There is a raging debate in the UK about whether and how UK farmers should be protected from foreign competition in the execution of its trade policy. It threatens to divide the Conservative Party between their classical free traders and those whose constituencies include farmers and larger landowners.

Yet there is a solution here where the UK can both protect farmers and execute a trade policy which allows them to be competitive on global markets. To do so means asking what it is we should be protecting them from – and we should, in answering that question, come up with a set of holistic solutions.

The Department for International Trade’s newly formed Trade and Agriculture Commission, on which I sit, is an excellent opportunity for constructive engagement to solve these issues and find common ground among stakeholders.

What should farmers be protected from?

The first question to ask is whether British farmers are trading on a level playing field now.
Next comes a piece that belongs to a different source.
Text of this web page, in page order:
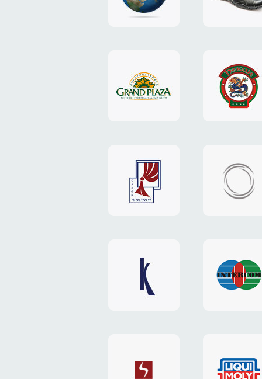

The answer is that they are not. There are enormous subsidies and distortions in the EU-27, especially in major agricultural exporters into the UK such as France. Indeed, while British beef and lamb farmers do not receive any production subsidies (absent two very small programmes for crofters in Scotland amounting to £39m), French farmers benefit from €1bn of voluntary coupled support (a production subsidy). This disparity affects British farmers, not only as they produce for the home market, but also as they export in the EU and all over the world. We do need to come up with mechanisms which allow farmers to gain a measure of protection from these practices.